Russula pyriodora

Scientific classification
- Domain: Eukaryota
- Kingdom: Fungi
- Division: Basidiomycota
- Class: Agaricomycetes
- Order: Russulales
- Family: Russulaceae
- Genus: Russula
- Species: R. pyriodora
- Binomial name: Russula pyriodora Ruots. (2011)

= Russula pyriodora =

- Authority: Ruots. (2011)

Species of mushroom-forming fungus

Russula pyriodora is a rare species of mushroom-forming fungus in the family Russulaceae, formally described in 2011. The mushroom features a pink to rosy cap, whitish gills, and has a distinctive pear-like odour which inspired its name (from Latin pyri- meaning pear). It has been found only in specific brook-ravine sites in eastern Finland with limestone-influenced soils. The species forms mycorrhizal relationships primarily with birch trees and produces fruit bodies in late summer.

==Taxonomy==

The species was formally described by Juhani Ruotsalainen and Seppo Huhtinen in the journal Karstenia in 2011. The specific epithet pyriodora derives from the Latin for "pear‑scented", alluding to the fruit‑body's distinctive aroma. The holotype (JR.8415F) was collected on 21 August 2011 in the Kylmänpuro Nature Protection Area, Paltamo (Kainuu province), on nutrient‑rich, limestone‑influenced brook ravine soil.

==Description==

Fruit bodies of the fungus are small to medium‑sized. The cap (pileus) measures 1.8–5.5 cm in diameter, initially convex and silky‑glossy, pale pink to rosy, later flattening and becoming matt with age and dryness, often showing paler patches and a small, darker umbo; the margin is smooth in young specimens and becomes distinctly sulcate (grooved) at maturity. The gills (lamellae) are straight and easily separable from the stipe, greyish white when fresh and turning yellowish white on drying; they are moderately spaced when young but become more distant in older mushrooms. The stipe is 4–6 cm long and 0.6–1.8 cm thick, cylindrical to slightly club shaped (clavate), often widening in the middle or at the top, greyish white with variable red‑tinged hues, and tapering towards the base in older specimens.

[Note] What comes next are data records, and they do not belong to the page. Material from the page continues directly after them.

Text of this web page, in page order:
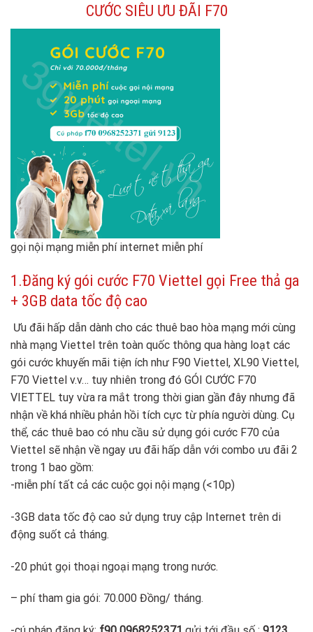
CƯỚC SIÊU ƯU ĐÃI F70
gọi nội mạng miễn phí internet miễn phí
1.Đăng ký gói cước F70 Viettel gọi Free thả ga
+ 3GB data tốc độ cao
Ưu đãi hấp dẫn dành cho các thuê bao hòa mạng mới cùng
nhà mạng Viettel trên toàn quốc thông qua hàng loạt các
gói cước khuyến mãi tiện ích như F90 Viettel, XL90 Viettel,
F70 Viettel v.v… tuy nhiên trong đó GÓI CƯỚC F70
VIETTEL tuy vừa ra mắt trong thời gian gần đây nhưng đã
nhận về khá nhiều phản hồi tích cực từ phía người dùng. Cụ
thể, các thuê bao có nhu cầu sử dụng gói cước F70 của
Viettel sẽ nhận về ngay ưu đãi hấp dẫn với combo ưu đãi 2
trong 1 bao gồm:
-miễn phí tất cả các cuộc gọi nội mạng (<10p)
-3GB data tốc độ cao sử dụng truy cập Internet trên di
động suốt cả tháng.
-20 phút gọi thoại ngoại mạng trong nước.
– phí tham gia gói: 70.000 Đồng/ tháng.
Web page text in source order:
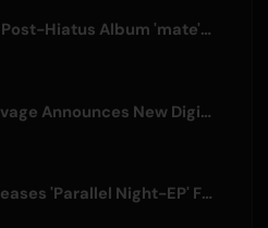
AliA Releases Post-Hiatus Album 'mate', Announces Tokyo Live
ShowMinorSavage Announces New Digital Single 'Gradation'
BILLY BOO Releases 'Parallel Night-EP' Featuring TV Drama Theme Song
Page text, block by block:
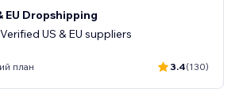
EU Dropshipping
US & EU suppliers
план 3.4(130)
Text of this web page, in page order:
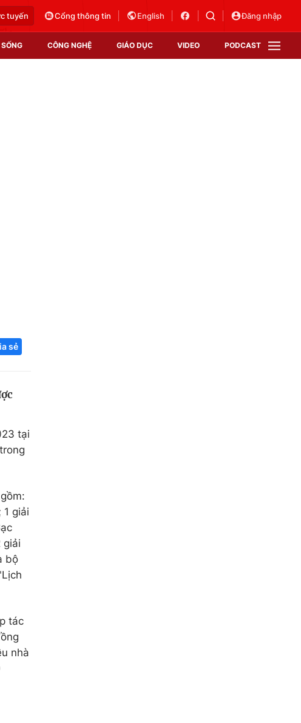
tuyến Cổng thông tin English Đăng nhập
CÔNG NGHỆ GIÁO DỤC VIDEO PODCAST
nghệ tương lai
sẻ
tại
1 giải
giải
bộ
tác
nhà
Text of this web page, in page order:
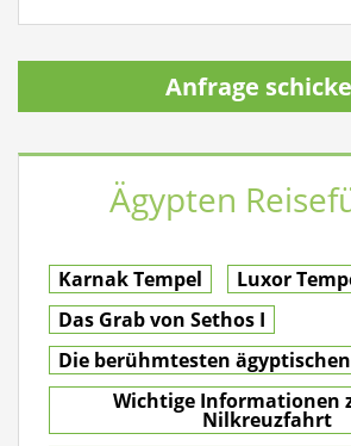
Anfrage
Ägypten
Karnak Tempel
Luxor
Das Grab von Sethos I
Die berühmtesten
Wichtige Informationen
Nilkreuzfahrt
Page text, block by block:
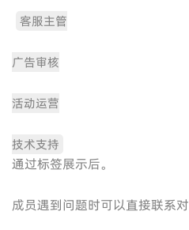
客服主管
广告审核
活动运营
技术支持
通过标签展示后。
成员遇到问题时可以直接联系对
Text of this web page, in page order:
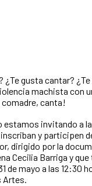
¿Te gusta cantar?
machista con
canta!
estamos invitando a
y participen
dirigido por la
Cecilia Barriga y que
de mayo a las 12:30
Artes.
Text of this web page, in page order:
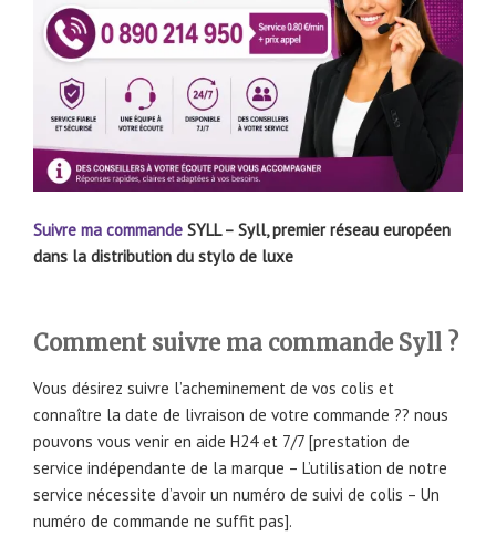
Suivre ma commande SYLL – Syll, premier réseau européen
dans la distribution du stylo de luxe
Comment suivre ma commande Syll ?
Vous désirez suivre l’acheminement de vos colis et
connaître la date de livraison de votre commande ?? nous
pouvons vous venir en aide H24 et 7/7 [prestation de
service indépendante de la marque – L’utilisation de notre
service nécessite d’avoir un numéro de suivi de colis – Un
numéro de commande ne suffit pas].
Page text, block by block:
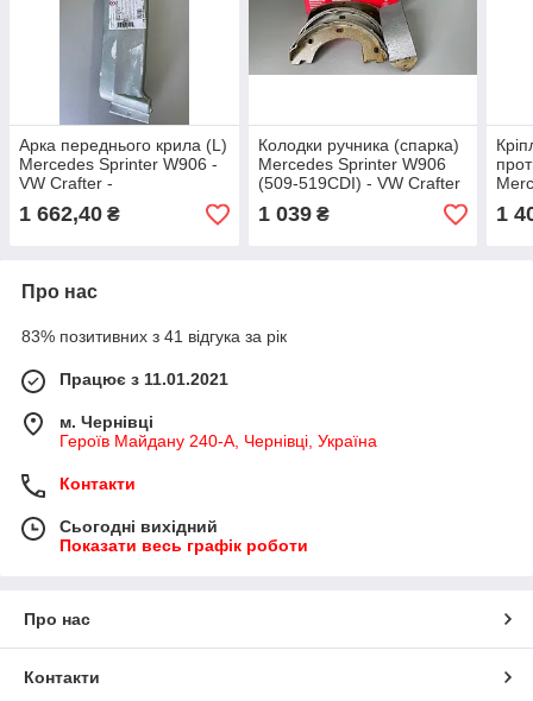
Арка переднього крила (L)
Mercedes Sprinter W906 -
VW Crafter -
KLOKKERHOLM - Данія
1 662,40 ₴
Колодки ручника (спарка)
Mercedes Sprinter W906
(509-519CDI) - VW Crafter
50 - Brembo - Італія - ​​S 50
521
1 039₴ 1
Про нас
83% позитивних з 41 відгука за рік
Працює з 11.01.2021
м. Чернівці
Героїв Майдану 240-А, Чернівці, Україна
Контакти
Сьогодні вихідний
Показати весь графік роботи
Про нас
Контакти
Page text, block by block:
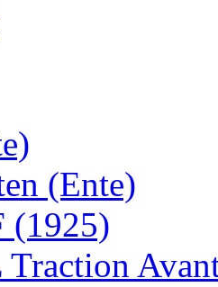
(Ente)
(1925)

The flesh of R. pyriodora is thin, fragile and spongy in the stipe. Its taste is oily and sweetish with a faint sharpness at the gill edge, while the odour is pear‑like, comparable to that of Inocybe corydalina. The spore print is almost white. Microscopically, spores typically measure 9.0 by 7.6 μm on average, broadly ellipsoid to obovate‑ellipsoid, ornamented with rounded warts or short crests up to 1.0 μm high; the plage is small and partly amyloid. Basidia (spore-bearing cells) are clavate, four‑spored, 34–36 by 10–12 μm. Cheilocystidia are abundant, fusiform with a long tapering apex (about 85 by 8.5–10 μm). The cap cuticle bears numerous dermatocystidia (6–8 μm wide) in small clusters or scattered among narrow hyphae.

==Habitat and distribution==

At the time of its original publication, R. pyriodora was known only from two brook‑ravine sites in eastern Finland: Kylmänpuro Nature Protection Area (Paltamo, Kainuu) and Loutteispuro Nature Protection Area (Nilsiä, North Savo). Both localities feature nutrient‑rich, limestone‑influenced soils within wet, wooded mires and brookside mosaics of tussock grasses and herbaceous vegetation. Common trees at these sites include species of Betula, Alnus, Salix and Picea, with birch most likely serving as the main mycorrhizal partner. Fruiting bodies appear in late summer. Considered a rare species, the mushroom has usually been recorded in calcareous soil.